Collection entries

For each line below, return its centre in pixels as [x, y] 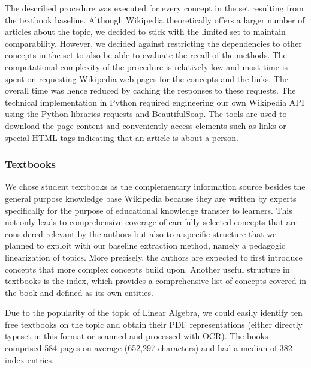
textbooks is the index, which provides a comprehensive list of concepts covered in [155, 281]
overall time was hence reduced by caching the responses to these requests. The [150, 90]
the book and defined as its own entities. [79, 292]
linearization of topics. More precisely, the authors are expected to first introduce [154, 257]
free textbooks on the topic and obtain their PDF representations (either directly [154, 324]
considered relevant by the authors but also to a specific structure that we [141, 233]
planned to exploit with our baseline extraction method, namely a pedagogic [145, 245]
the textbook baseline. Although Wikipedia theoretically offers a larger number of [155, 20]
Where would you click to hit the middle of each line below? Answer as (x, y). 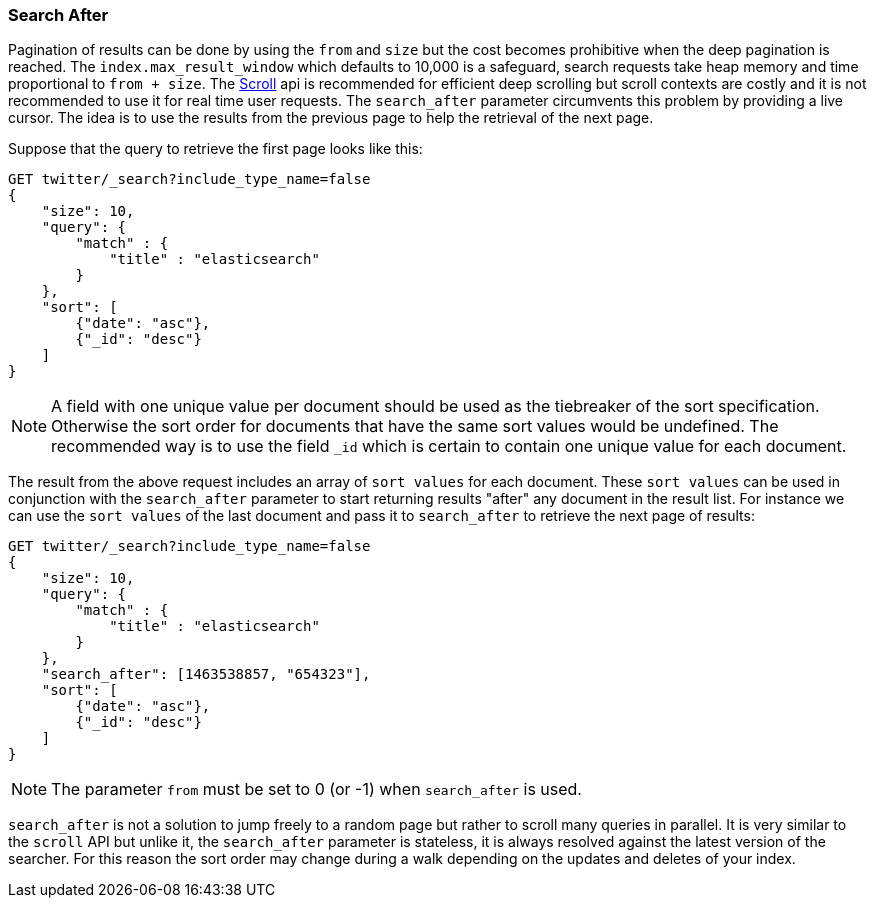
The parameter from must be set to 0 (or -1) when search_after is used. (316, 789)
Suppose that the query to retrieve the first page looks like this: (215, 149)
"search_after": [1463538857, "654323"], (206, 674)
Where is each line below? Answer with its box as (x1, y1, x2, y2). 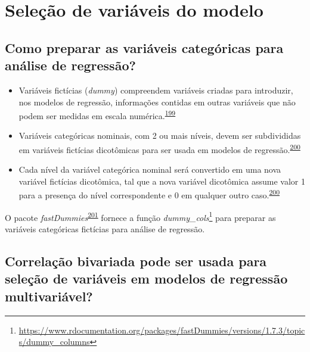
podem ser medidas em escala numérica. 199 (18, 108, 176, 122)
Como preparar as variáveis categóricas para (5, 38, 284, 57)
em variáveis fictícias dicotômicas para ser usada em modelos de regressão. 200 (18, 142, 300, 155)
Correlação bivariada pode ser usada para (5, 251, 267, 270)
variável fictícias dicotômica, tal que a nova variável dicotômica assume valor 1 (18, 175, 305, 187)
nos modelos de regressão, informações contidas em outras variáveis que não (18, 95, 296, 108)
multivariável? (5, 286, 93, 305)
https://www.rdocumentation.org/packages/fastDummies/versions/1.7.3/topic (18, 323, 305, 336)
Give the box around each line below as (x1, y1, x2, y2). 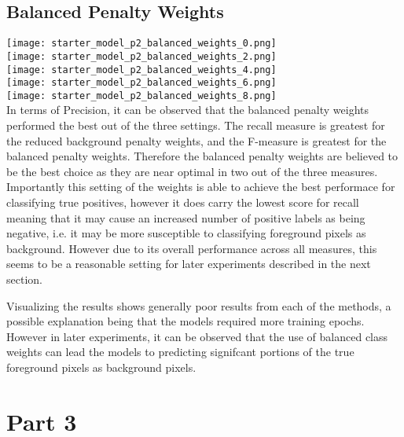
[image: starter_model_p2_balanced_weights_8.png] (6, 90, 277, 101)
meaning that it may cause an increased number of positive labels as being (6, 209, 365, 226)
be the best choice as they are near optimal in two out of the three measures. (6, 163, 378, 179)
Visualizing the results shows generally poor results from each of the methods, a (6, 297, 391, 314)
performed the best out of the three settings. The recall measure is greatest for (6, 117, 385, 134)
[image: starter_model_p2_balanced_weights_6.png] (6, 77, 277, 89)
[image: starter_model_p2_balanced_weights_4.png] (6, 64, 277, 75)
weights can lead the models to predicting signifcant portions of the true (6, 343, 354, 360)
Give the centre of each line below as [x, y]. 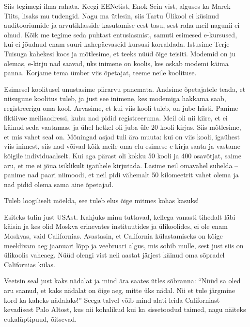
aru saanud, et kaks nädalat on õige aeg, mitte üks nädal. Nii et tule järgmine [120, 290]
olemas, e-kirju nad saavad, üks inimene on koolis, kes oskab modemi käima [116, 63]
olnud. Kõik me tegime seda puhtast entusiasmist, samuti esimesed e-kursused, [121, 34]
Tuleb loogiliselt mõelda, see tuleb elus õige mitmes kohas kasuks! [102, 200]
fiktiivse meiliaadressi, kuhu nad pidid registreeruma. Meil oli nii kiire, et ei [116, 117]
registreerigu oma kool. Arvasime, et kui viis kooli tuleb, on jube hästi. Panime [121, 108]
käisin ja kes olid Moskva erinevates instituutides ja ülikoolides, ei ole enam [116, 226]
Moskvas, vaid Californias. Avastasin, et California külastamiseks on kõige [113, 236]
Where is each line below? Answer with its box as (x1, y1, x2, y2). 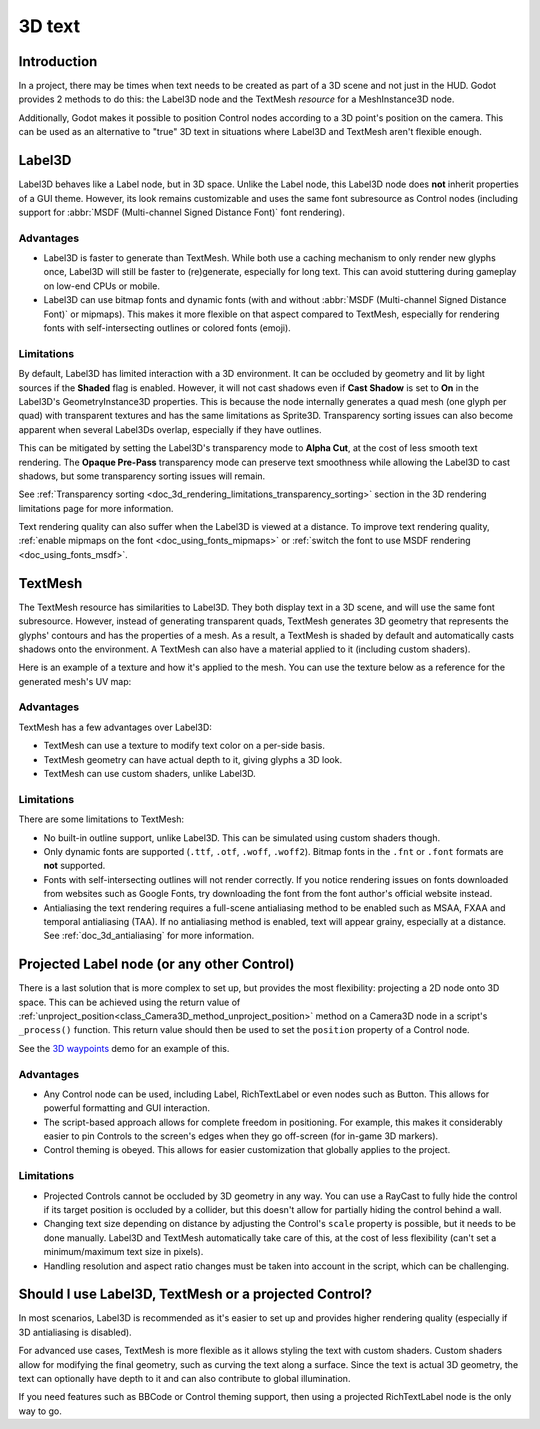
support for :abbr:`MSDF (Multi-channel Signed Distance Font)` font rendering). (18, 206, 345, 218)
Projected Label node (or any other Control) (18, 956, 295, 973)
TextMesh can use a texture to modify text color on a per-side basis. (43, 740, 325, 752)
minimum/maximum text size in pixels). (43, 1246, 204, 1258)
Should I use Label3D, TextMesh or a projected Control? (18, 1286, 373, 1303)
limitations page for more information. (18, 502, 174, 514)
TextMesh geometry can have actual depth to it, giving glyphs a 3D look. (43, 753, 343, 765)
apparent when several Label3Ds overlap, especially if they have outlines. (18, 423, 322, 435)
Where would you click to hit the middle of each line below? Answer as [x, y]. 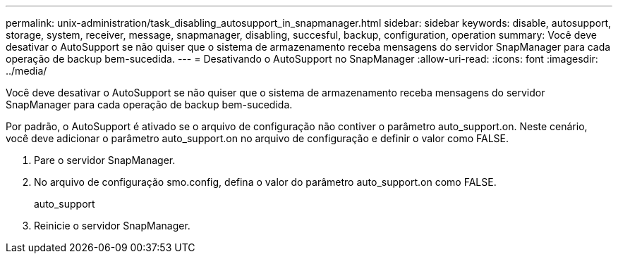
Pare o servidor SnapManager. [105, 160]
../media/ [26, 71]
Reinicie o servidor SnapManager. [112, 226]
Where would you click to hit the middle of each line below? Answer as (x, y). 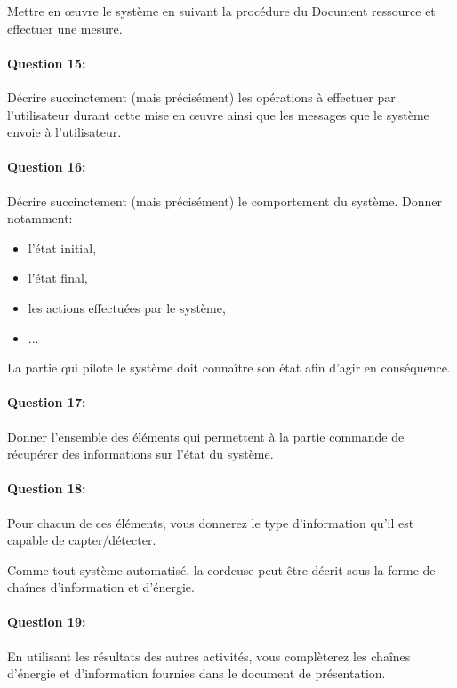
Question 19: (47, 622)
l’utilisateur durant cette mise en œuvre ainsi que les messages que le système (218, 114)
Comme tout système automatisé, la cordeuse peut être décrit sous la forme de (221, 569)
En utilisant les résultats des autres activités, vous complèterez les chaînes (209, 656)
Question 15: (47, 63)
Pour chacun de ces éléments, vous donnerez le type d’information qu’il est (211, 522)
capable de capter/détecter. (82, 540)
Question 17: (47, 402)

---

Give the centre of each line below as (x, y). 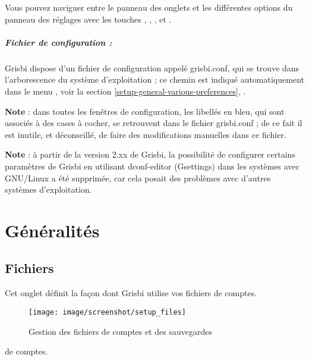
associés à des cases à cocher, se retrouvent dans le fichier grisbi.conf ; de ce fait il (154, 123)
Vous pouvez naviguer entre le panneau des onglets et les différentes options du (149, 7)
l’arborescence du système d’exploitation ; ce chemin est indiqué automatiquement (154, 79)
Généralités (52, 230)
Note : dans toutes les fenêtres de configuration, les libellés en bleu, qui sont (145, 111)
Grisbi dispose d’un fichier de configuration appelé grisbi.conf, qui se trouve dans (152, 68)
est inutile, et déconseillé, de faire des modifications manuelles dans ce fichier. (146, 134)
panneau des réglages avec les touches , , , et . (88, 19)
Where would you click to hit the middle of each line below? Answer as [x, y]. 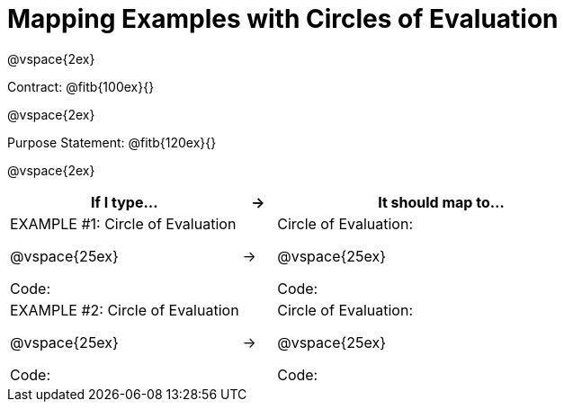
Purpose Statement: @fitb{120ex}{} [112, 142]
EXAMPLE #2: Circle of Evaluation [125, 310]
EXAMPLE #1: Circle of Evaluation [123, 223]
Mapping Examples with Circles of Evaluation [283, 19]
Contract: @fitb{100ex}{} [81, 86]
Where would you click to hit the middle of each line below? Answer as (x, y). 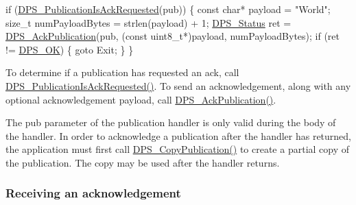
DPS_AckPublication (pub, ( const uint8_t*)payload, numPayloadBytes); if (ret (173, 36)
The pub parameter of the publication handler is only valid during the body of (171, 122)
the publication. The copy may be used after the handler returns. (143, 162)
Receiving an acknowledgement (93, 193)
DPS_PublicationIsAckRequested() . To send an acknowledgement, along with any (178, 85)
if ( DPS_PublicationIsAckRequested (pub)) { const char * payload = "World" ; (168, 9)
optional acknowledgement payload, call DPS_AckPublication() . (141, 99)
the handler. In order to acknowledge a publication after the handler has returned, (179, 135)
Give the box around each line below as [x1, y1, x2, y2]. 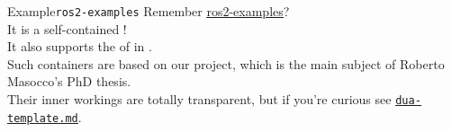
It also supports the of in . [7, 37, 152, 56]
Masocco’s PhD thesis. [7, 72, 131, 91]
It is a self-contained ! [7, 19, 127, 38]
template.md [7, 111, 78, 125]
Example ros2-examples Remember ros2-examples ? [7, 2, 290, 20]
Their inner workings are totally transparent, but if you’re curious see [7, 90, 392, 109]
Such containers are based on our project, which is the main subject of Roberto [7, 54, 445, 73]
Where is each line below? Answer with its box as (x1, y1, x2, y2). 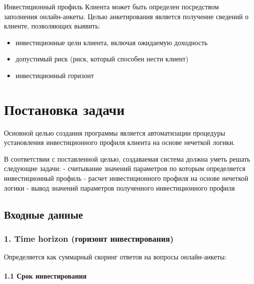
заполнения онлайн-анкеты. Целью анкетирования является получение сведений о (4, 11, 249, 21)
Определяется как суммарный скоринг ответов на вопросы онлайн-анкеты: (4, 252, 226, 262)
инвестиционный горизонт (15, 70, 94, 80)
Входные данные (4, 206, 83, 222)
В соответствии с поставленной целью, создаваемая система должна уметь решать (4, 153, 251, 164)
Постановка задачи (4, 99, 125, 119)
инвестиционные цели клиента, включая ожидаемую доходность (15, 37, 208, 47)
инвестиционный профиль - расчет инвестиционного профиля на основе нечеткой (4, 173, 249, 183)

What to work on
Which lines hold the word "const"? Copy each of them from the records.

Solution for this problem
DPS_AckPublication (pub, ( const uint8_t*)payload, numPayloadBytes); if (ret (173, 36)
if ( DPS_PublicationIsAckRequested (pub)) { const char * payload = "World" ; (168, 9)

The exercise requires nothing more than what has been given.